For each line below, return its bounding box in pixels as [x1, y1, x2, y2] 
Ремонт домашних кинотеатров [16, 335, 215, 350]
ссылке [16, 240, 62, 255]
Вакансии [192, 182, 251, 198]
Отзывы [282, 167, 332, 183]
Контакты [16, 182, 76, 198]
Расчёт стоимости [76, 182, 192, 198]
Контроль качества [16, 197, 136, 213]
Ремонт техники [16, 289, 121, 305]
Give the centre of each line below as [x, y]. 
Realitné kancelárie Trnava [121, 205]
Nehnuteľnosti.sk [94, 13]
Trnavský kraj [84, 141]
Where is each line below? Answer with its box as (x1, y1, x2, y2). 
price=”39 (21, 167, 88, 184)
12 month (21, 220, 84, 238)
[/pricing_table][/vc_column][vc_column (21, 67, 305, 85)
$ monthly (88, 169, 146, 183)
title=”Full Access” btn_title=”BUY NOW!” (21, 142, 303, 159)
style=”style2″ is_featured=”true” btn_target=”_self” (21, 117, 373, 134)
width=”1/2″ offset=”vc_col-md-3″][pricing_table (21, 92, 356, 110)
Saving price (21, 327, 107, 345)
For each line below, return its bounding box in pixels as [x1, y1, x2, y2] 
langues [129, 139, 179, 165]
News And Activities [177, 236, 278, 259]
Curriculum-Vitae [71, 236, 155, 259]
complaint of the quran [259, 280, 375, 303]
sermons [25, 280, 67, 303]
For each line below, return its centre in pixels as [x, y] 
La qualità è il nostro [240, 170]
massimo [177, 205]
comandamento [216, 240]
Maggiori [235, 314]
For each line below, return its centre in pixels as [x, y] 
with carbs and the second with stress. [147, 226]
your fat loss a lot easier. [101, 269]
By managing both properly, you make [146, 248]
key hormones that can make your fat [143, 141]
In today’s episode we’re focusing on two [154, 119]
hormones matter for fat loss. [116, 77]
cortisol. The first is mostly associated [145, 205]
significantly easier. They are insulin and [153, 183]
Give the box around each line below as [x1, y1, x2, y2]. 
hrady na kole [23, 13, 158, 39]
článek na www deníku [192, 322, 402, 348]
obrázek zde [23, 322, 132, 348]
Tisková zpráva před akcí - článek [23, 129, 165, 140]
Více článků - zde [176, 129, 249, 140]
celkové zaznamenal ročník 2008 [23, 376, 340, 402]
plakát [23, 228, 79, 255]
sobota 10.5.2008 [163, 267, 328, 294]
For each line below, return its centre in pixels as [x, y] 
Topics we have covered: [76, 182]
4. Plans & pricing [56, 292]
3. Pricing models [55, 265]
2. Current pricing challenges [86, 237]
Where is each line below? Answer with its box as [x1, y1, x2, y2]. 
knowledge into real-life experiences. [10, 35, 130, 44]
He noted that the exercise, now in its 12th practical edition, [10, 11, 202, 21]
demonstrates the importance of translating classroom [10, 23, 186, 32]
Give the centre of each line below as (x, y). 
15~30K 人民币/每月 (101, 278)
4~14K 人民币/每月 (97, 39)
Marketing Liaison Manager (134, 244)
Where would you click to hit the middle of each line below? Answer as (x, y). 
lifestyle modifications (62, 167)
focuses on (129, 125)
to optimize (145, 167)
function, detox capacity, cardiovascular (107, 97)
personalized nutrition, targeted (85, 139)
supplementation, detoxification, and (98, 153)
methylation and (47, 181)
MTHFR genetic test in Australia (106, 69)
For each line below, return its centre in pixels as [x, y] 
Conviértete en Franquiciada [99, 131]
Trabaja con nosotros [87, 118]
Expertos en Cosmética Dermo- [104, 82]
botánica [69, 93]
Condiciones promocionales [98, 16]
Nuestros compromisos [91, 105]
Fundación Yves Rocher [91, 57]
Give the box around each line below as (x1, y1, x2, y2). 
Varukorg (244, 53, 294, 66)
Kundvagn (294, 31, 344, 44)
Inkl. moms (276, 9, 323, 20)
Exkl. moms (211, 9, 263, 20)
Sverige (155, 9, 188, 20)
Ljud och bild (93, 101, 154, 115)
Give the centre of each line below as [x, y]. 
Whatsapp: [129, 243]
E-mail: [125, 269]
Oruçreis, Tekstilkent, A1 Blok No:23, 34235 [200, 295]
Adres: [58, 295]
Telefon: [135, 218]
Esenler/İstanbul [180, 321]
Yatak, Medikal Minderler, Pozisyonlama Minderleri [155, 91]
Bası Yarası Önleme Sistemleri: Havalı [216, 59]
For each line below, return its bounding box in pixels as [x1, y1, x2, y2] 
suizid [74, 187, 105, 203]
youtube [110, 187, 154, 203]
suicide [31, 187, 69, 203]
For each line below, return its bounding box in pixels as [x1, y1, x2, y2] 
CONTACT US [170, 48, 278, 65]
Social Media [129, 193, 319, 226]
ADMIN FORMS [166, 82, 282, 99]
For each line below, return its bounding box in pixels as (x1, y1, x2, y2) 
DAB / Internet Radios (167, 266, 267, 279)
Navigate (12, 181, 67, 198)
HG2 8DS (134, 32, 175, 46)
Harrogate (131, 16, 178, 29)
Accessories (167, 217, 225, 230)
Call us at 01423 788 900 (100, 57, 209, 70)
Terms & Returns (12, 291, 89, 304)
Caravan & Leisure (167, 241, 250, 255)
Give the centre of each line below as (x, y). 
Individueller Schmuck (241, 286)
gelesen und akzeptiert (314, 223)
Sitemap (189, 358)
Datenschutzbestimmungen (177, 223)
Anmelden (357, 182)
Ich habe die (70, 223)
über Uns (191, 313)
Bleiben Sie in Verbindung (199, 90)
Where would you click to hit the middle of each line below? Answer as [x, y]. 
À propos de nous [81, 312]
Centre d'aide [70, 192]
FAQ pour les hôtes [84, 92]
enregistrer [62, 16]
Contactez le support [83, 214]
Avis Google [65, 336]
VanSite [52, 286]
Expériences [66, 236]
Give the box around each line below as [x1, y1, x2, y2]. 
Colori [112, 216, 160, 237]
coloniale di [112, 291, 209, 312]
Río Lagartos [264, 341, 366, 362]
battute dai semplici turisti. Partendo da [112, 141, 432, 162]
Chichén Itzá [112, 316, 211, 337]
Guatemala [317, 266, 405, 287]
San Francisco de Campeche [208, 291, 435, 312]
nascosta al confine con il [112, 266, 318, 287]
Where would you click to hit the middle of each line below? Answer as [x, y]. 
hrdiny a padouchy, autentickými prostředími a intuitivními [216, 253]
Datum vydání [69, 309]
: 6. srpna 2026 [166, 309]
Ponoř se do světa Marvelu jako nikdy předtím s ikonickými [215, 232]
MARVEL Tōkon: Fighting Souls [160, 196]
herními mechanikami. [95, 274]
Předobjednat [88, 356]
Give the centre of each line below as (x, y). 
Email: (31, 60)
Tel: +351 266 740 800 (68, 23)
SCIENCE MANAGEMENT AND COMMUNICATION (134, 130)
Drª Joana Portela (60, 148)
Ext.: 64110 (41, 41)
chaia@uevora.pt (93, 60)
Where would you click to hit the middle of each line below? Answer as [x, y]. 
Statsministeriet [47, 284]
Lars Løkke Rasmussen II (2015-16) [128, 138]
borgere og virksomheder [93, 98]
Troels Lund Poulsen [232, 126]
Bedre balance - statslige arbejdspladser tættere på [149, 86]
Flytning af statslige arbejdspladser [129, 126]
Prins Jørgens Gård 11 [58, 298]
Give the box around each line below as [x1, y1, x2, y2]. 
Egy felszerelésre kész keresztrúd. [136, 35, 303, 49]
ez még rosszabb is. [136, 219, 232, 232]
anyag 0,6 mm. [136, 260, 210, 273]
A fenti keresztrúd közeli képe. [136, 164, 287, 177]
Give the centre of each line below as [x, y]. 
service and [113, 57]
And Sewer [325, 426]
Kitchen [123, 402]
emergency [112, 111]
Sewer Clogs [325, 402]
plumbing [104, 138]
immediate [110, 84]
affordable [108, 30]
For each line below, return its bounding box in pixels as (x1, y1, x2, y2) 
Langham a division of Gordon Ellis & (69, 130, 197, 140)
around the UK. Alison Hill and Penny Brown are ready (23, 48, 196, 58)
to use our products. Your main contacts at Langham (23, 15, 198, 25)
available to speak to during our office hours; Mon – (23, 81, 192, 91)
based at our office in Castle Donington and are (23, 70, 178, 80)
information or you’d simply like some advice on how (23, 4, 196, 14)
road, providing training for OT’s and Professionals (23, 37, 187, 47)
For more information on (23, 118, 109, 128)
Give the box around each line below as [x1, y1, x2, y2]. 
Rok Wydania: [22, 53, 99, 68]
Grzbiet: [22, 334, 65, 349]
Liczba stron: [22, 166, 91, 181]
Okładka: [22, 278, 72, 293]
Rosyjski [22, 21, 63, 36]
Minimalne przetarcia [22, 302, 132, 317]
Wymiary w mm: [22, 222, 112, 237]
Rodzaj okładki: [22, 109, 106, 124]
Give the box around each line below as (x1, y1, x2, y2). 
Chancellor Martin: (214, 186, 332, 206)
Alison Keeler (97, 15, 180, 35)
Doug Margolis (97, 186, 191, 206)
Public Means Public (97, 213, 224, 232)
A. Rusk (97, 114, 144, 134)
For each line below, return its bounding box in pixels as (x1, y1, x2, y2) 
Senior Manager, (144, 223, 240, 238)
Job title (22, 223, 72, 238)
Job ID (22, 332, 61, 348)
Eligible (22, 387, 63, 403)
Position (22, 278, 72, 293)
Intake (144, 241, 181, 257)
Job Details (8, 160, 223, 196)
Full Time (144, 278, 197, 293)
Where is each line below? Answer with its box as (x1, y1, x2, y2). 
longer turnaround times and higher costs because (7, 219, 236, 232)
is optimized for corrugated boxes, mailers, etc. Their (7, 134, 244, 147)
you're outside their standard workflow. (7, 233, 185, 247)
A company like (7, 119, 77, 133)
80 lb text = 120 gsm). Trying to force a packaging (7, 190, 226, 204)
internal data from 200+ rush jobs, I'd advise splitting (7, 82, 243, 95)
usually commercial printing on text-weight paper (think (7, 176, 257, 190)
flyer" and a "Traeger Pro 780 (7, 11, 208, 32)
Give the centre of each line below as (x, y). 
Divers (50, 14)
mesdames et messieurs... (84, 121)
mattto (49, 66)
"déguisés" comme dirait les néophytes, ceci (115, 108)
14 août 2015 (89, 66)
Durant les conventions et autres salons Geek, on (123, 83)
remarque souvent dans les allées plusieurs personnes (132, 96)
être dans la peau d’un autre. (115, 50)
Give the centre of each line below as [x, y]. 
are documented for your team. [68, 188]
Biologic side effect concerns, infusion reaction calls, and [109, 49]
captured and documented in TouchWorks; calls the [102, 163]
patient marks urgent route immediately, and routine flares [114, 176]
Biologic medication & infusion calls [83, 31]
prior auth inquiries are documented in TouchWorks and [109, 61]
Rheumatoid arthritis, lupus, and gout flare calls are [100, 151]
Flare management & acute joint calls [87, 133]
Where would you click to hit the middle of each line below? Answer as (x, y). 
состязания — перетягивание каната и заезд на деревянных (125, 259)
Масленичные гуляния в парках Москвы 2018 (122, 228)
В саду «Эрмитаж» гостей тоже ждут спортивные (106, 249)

> Your objective: Please reproduce, exactly as written, the lines of the records from the first line through the one containing "Расчёт стоимости [76, 182, 192, 198]".

> Your response:
For each line below, return its bounding box in pixels as [x1, y1, x2, y2] 
Ремонт домашних кинотеатров [16, 335, 215, 350]
ссылке [16, 240, 62, 255]
Вакансии [192, 182, 251, 198]
Отзывы [282, 167, 332, 183]
Контакты [16, 182, 76, 198]
Расчёт стоимости [76, 182, 192, 198]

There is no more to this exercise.